Electronically-Hosted Course Components: Students may be required to disclose personally identifiable information to other students in the course, via electronic tools like email or web-postings, relevant to the course. Examples include
online discussions of class topics and posting of student coursework. All students are expected to respect the privacy of each other by not sharing or using such information outside the course.

 

Students with Disabilities: Reasonable accommodations will be made for students with verifiable disabilities. In order to take advantage of available accommodations, students must register with the Disability Services Office at Suite
2221, Student Health Center, Campus Box 7509, 919-515-7653. For more information on NC State’s policy on working with students with disabilities, please see the Academic Accommodations for Students with Disabilities Regulation (REG 02.20.01) at https://policies.ncsu.edu/regulation/reg-02-20-01/

 

Academic Misconduct: Cheating, plagiarism, and other forms of academic dishonesty will not be tolerated. To create a fair and equitable environment, the instructor aggressively enforces the university policies on academic misconduct.
All exams are to be completed individually. Although working together on written assignments to overcome obstacles is encouraged, each student must compose and write their own analysis and reports. All cases of academic misconduct will be handled
as set out in university policies. For additional information see: http://policies.ncsu.edu/policy/pol-11-35-01

 

Non-Discrimination Policy: NC State University provides equality of opportunity in education and employment for all students and employees. Accordingly, NC State affirms its commitment to maintain a work environment for all employees
and an academic environment for all students that is free from all forms of discrimination. Discrimination based on race, color, religion, creed, sex, national origin, age, disability, veteran status, or sexual orientation is a violation of state
and federal law and/or NC State University policy and will not be tolerated.
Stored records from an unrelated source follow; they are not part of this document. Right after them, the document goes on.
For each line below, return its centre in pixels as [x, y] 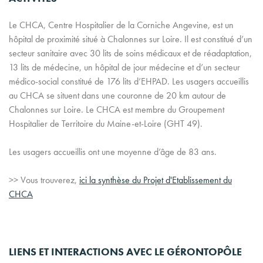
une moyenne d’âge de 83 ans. [159, 152]
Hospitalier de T [37, 124]
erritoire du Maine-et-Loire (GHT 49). [134, 124]
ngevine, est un [206, 25]
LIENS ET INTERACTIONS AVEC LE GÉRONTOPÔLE [125, 252]
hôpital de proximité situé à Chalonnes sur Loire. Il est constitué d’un [131, 39]
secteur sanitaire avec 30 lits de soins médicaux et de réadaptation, [130, 53]
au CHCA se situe [41, 95]
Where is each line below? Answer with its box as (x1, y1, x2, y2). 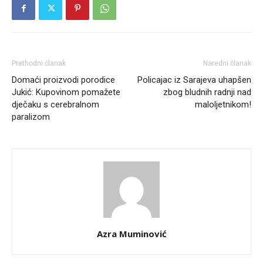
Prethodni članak (12, 59, 66, 68)
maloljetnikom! (195, 99, 251, 110)
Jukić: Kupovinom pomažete (12, 87, 120, 98)
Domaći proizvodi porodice (12, 75, 115, 86)
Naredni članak (203, 59, 251, 68)
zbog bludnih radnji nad (163, 87, 251, 98)
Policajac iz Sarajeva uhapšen (137, 75, 251, 86)
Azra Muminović (96, 228, 167, 240)
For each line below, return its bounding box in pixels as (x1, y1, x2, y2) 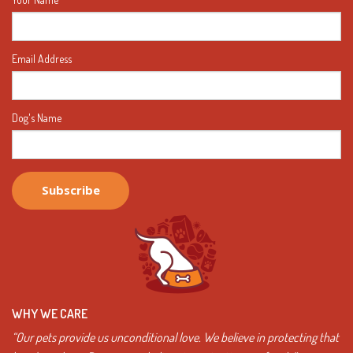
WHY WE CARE (12, 306, 87, 322)
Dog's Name (12, 110, 61, 124)
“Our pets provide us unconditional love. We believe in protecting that (12, 329, 339, 346)
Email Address (12, 51, 72, 65)
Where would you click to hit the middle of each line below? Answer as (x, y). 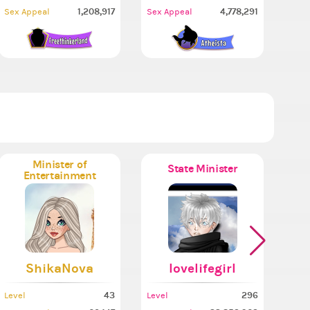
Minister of (60, 165)
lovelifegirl (203, 268)
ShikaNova (59, 268)
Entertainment (60, 176)
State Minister (202, 168)
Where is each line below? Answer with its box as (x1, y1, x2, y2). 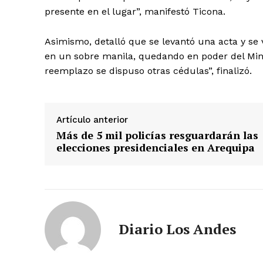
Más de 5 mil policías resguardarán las (56, 128, 258, 143)
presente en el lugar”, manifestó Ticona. (45, 6, 225, 18)
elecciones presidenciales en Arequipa (56, 140, 255, 155)
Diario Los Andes (119, 220, 236, 239)
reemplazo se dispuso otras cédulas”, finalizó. (45, 65, 252, 77)
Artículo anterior (56, 114, 128, 126)
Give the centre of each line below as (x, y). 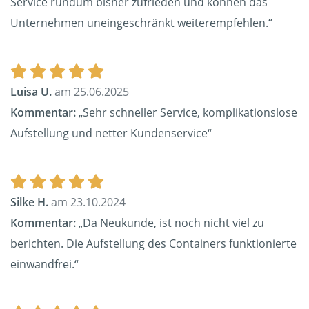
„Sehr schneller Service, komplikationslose (187, 113)
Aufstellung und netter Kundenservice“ (111, 133)
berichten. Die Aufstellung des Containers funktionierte (153, 244)
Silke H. (29, 202)
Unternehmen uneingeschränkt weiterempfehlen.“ (141, 23)
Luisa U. (31, 92)
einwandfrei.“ (44, 265)
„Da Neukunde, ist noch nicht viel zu (170, 223)
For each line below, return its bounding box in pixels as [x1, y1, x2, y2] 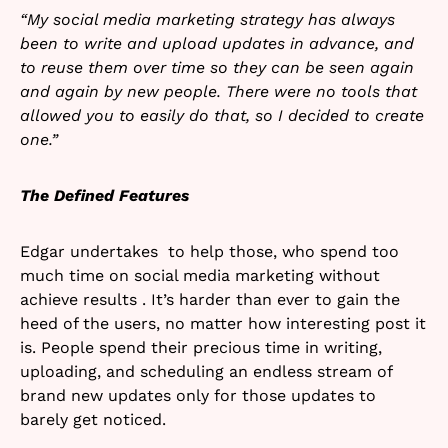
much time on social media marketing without [20, 266, 380, 286]
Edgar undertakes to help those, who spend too [20, 242, 399, 262]
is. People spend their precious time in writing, [20, 338, 382, 358]
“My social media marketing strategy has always [20, 10, 395, 30]
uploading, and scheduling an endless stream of [20, 362, 392, 382]
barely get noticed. [20, 410, 166, 430]
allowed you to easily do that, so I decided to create [20, 106, 424, 126]
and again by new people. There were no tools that [20, 82, 417, 102]
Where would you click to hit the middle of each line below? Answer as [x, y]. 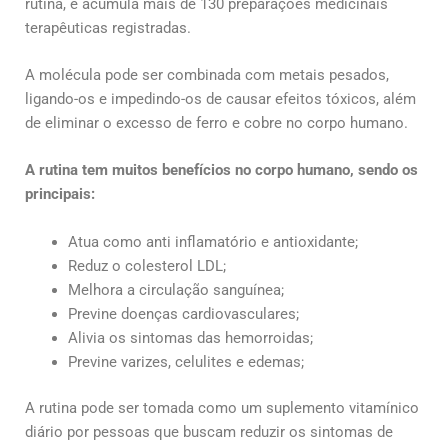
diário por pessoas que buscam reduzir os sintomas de [208, 431]
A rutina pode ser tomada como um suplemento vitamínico [221, 407]
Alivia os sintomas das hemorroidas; [191, 337]
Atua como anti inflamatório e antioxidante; [213, 241]
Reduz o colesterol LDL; [147, 265]
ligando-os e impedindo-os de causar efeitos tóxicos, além [220, 99]
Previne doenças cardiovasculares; [184, 313]
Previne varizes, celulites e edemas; [186, 361]
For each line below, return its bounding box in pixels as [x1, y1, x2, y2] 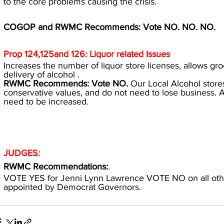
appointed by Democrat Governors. [3, 182, 141, 192]
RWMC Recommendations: [3, 161, 108, 171]
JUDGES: [3, 148, 40, 158]
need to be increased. [3, 96, 88, 106]
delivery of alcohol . [3, 69, 79, 79]
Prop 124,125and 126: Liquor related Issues [3, 49, 170, 59]
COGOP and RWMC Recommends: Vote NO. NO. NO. [3, 22, 215, 32]
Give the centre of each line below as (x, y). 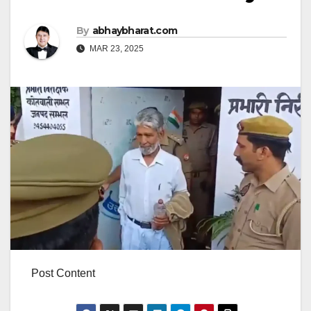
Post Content (63, 274)
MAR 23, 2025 (116, 49)
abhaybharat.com (135, 31)
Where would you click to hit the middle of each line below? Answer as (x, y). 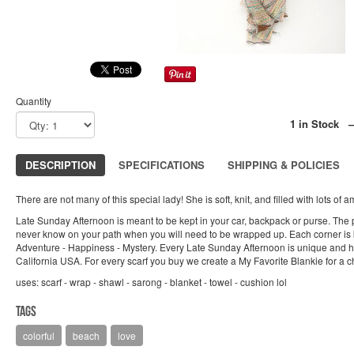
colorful (39, 335)
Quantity (34, 101)
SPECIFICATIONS (162, 165)
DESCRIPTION (60, 165)
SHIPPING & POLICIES (284, 165)
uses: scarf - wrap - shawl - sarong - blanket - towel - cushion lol (151, 282)
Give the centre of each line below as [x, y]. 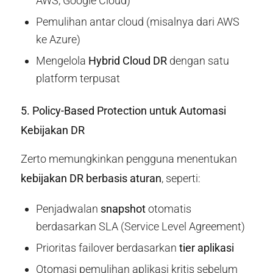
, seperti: [181, 179]
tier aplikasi [206, 247]
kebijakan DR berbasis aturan [91, 179]
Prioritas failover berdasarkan [107, 247]
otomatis [168, 208]
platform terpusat [78, 79]
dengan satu [198, 61]
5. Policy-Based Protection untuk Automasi [123, 111]
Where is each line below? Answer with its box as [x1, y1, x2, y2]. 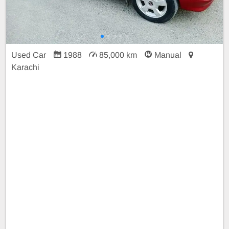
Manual [152, 50, 184, 59]
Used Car [11, 50, 48, 59]
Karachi [11, 62, 39, 72]
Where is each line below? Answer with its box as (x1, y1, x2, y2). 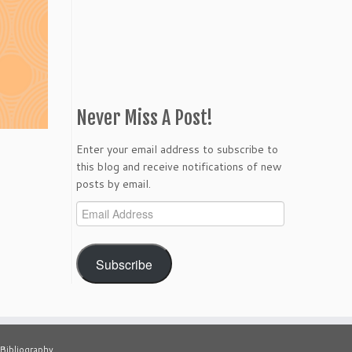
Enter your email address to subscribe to (76, 141, 278, 157)
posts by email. (76, 176, 151, 192)
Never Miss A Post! (76, 106, 213, 130)
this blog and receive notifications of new (76, 159, 282, 174)
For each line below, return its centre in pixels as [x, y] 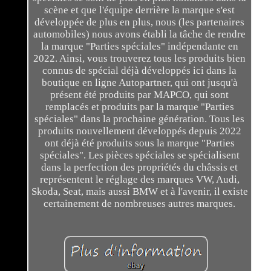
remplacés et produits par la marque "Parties [139, 107]
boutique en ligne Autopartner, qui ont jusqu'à [139, 83]
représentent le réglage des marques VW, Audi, [139, 180]
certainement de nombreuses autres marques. [140, 204]
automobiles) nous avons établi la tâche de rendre [140, 34]
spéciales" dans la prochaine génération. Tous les [140, 119]
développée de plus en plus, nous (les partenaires [140, 22]
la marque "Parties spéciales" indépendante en [139, 47]
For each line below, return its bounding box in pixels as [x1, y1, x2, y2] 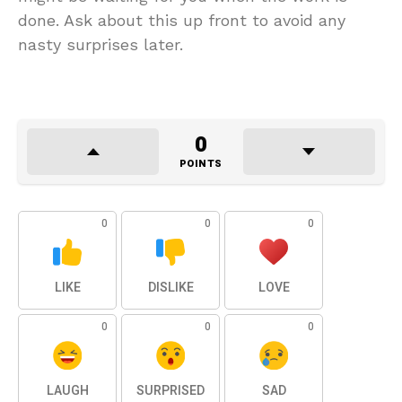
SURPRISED [136, 380, 205, 400]
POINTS [179, 155, 223, 171]
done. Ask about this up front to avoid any [18, 10, 345, 30]
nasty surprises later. [18, 34, 183, 54]
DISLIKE [147, 277, 194, 297]
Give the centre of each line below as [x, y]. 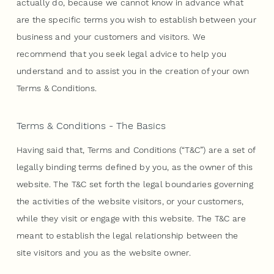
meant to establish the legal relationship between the [127, 235]
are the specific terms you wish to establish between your [136, 19]
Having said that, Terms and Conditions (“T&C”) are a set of [136, 150]
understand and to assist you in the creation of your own [133, 71]
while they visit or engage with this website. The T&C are [131, 218]
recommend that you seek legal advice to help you [121, 54]
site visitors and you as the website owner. [105, 252]
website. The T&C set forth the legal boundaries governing [135, 184]
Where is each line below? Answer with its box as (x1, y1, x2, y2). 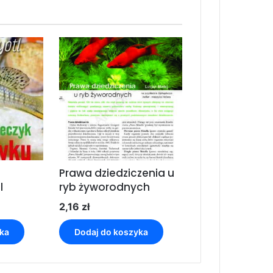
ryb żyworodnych (58, 180, 150, 195)
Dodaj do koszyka (74, 227, 148, 238)
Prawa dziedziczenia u (58, 166, 174, 181)
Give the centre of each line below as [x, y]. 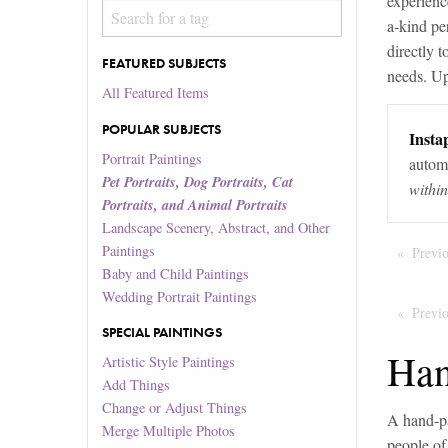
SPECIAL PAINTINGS [162, 332]
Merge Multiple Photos [169, 431]
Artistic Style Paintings [169, 362]
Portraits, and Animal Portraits [195, 204]
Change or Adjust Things [175, 408]
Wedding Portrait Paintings [180, 296]
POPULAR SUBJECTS [162, 128]
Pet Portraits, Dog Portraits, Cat [198, 181]
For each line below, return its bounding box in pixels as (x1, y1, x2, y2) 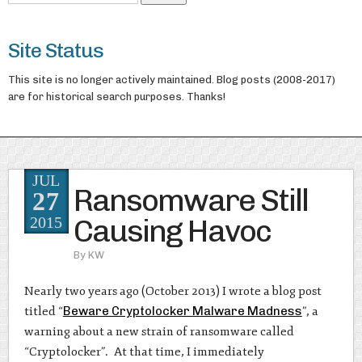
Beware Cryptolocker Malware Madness (62, 304, 302, 319)
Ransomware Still (73, 181, 308, 219)
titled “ (23, 304, 63, 320)
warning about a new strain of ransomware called (23, 324, 294, 340)
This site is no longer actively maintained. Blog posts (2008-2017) (7, 73, 335, 86)
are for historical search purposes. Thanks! (7, 90, 225, 103)
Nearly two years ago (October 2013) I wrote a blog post (23, 284, 322, 300)
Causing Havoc (73, 212, 271, 250)
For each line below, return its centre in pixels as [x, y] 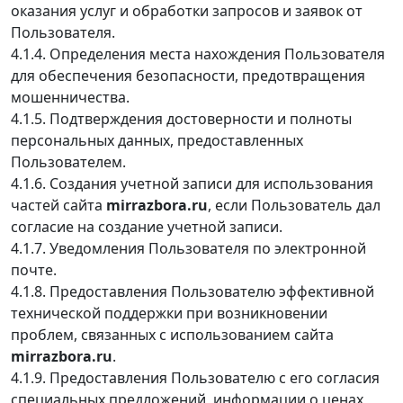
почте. [34, 269]
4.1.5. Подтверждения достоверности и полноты [181, 118]
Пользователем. [68, 161]
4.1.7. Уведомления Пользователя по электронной [188, 248]
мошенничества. [70, 97]
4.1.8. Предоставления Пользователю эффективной [193, 291]
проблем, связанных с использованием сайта [172, 334]
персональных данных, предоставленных [157, 140]
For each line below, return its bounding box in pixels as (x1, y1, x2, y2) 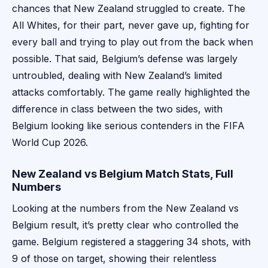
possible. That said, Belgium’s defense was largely (12, 53, 237, 65)
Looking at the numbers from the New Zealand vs (12, 202, 239, 215)
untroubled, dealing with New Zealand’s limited (12, 69, 222, 82)
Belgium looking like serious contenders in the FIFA (12, 120, 245, 132)
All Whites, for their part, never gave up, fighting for (12, 19, 249, 32)
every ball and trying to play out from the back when (12, 36, 253, 48)
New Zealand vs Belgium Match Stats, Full (12, 167, 233, 181)
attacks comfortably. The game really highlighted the (12, 86, 250, 99)
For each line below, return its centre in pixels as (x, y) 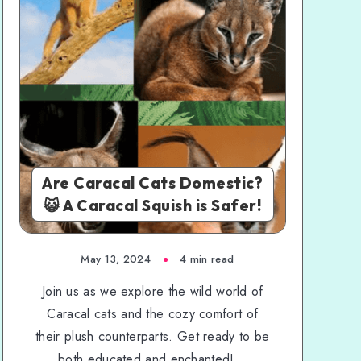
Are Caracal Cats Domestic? (153, 183)
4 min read (207, 259)
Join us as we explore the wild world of (152, 291)
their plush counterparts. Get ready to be (153, 336)
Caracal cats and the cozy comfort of (153, 314)
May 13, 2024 (116, 259)
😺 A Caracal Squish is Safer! (153, 205)

Harassment of any person (either in the form of quid pro quo or creation of a hostile environment) based on race, color, religion, creed, sex, national origin, age, disability,
veteran status, or sexual orientation also is a violation of state and federal law and/or NC State University policy and will not be tolerated. Retaliation against any person who complains about discrimination is also prohibited. NC State’s policies
and regulations covering discrimination, harassment, and retaliation may be accessed at http://policies.ncsu.edu/policy/pol-04-25-05 or http://www.ncsu.edu/equal_op/. Any person who feels that he or she has been the subject of prohibited discrimination,
harassment, or retaliation should contact the Office for Equal Opportunity (OEO) at 919-515-3148.

 

N.C. State University Policies, Regulations, and Rules (PRR): Students are responsible for reviewing the PRRs which pertain to their course rights and responsibilities. These include http://policies.ncsu.edu/policy/pol-04-25-05 (Equal
Opportunity and Non-Discrimination Policy Statement), https://diversity.ncsu.edu/ (Office for Institutional Equity and Diversity), http://policies.ncsu.edu/policy/pol-11-35-01 (Code of Student Conduct), and http://policies.ncsu.edu/regulation/reg-02-50-03
(Grades and Grade Point Average).

 

Course Topics:  Specific topics include linear and generalized linear models, regularized regression, bootstrap and cross-validation, discriminant analysis, nearest neighbor methods, classification and regression tree (random
forest, bagging, boosting), support vector machine, neural networks, principal component analysis, hierarchical clustering.